The best parameters are {'bootstrap': True, 'criterion': 'entropy', 'max_features': 7, 'n_estimators': 180, 'random_state': 1984} with a score of 0.99


<h3> Tune SVC </h3>

In [21]:
parameters = {'kernel':['linear','rbf','poly'],
              'C':[0.001,0.005,0.01,0.025,0.05,1,5,10,100],
              'gamma':[0.01,0.02,0.03,0.04,0.05,0.10,0.2,0.3,0.4,0.5]}

In [22]:
svc = SVC(random_state=1984)

In [23]:
grid_svc = model_selection.GridSearchCV(svc, parameters, scoring="roc_auc", cv = 5, n_jobs=-2)

In [24]:
grid_svc.fit(train_X_scale, train_y)

GridSearchCV(cv=5, estimator=SVC(random_state=1984), n_jobs=-2,
             param_grid={'C': [0.001, 0.005, 0.01, 0.025, 0.05, 1, 5, 10, 100],
                         'gamma': [0.01, 0.02, 0.03, 0.04, 0.05, 0.1, 0.2, 0.3,
                                   0.4, 0.5],
                         'kernel': ['linear', 'rbf', 'poly']},
             scoring='roc_auc')

In [25]:
print("The best parameters are %s with a score of %0.2f"
      % (grid_svc.best_params_, grid_svc.best_score_))

The best parameters are {'C': 100, 'gamma': 0.4, 'kernel': 'rbf'} with a score of 0.97


In [26]:
## Test to see if there is improvement with a higher C
parameters = {'kernel':['rbf'],
              'C':[100, 200, 300, 400],
              'gamma':[0.3,0.35,0.4,0.45]}

In [27]:
grid_svc = model_selection.GridSearchCV(svc, parameters, scoring="roc_auc", cv = 5, n_jobs=-2)

In [28]:
grid_svc.fit(train_X_scale, train_y)

GridSearchCV(cv=5, estimator=SVC(random_state=1984), n_jobs=-2,
             param_grid={'C': [100, 200, 300, 400],
                         'gamma': [0.3, 0.35, 0.4, 0.45], 'kernel': ['rbf']},
             scoring='roc_auc')

In [29]:
print("The best parameters are %s with a score of %0.2f"
      % (grid_svc.best_params_, grid_svc.best_score_))

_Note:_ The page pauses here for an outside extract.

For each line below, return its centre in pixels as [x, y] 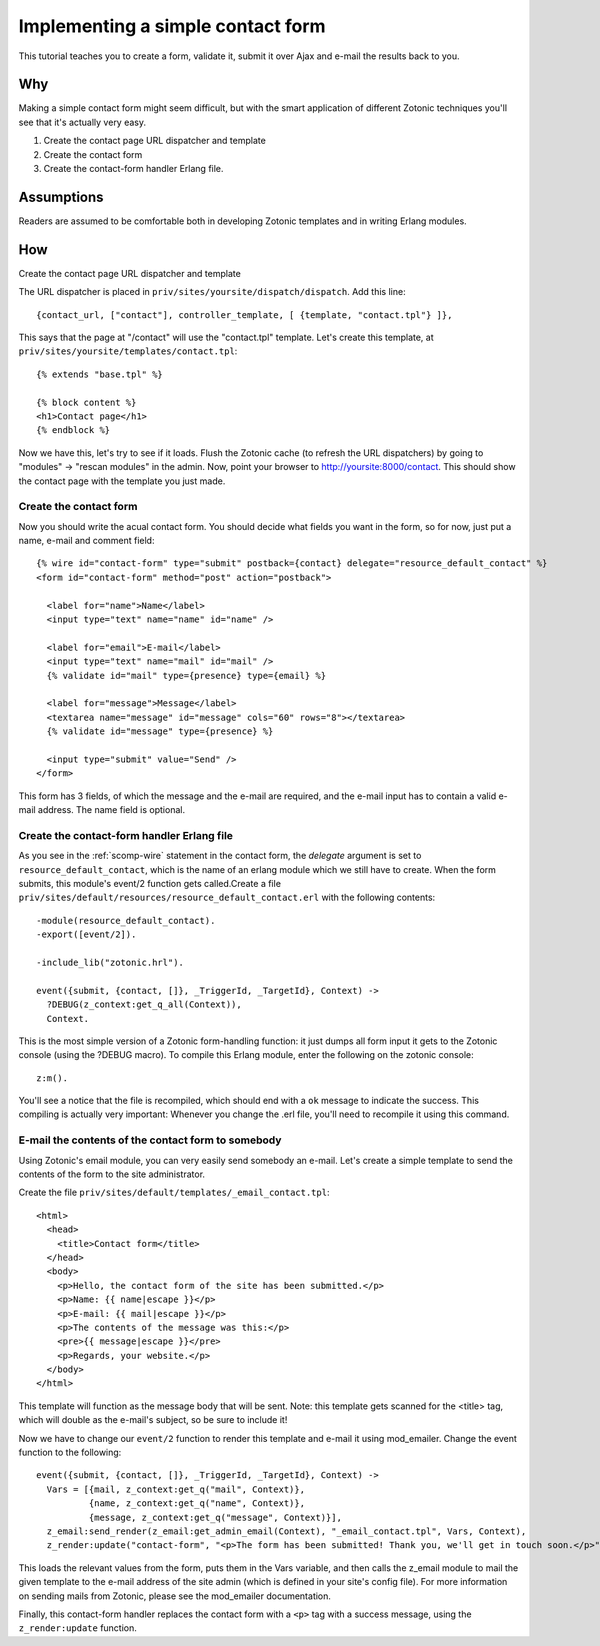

The best parameters are {'C': 400, 'gamma': 0.3, 'kernel': 'rbf'} with a score of 0.97


<h3> Tune Neural Network </h3>

In [30]:
ann = MLPClassifier(solver = 'sgd', max_iter=1500, early_stopping=True, tol =2e-4, random_state=1984)

In [31]:
parameters = {'activation':['identity','logistic','tanh','relu'], 'solver':['lbfgs', 'sgd', 'adam']}

In [32]:
grid_ann = model_selection.GridSearchCV(ann, parameters, scoring="roc_auc", cv=5, n_jobs=-2)

In [33]:
grid_ann.fit(train_X_scale, train_y)

GridSearchCV(cv=5,
             estimator=MLPClassifier(early_stopping=True, max_iter=1500,
                                     random_state=1984, solver='sgd',
                                     tol=0.0002),
             n_jobs=-2,
             param_grid={'activation': ['identity', 'logistic', 'tanh', 'relu'],
                         'solver': ['lbfgs', 'sgd', 'adam']},
             scoring='roc_auc')

In [34]:
print("The best parameters are %s with a score of %0.2f"
      % (grid_ann.best_params_, grid_ann.best_score_))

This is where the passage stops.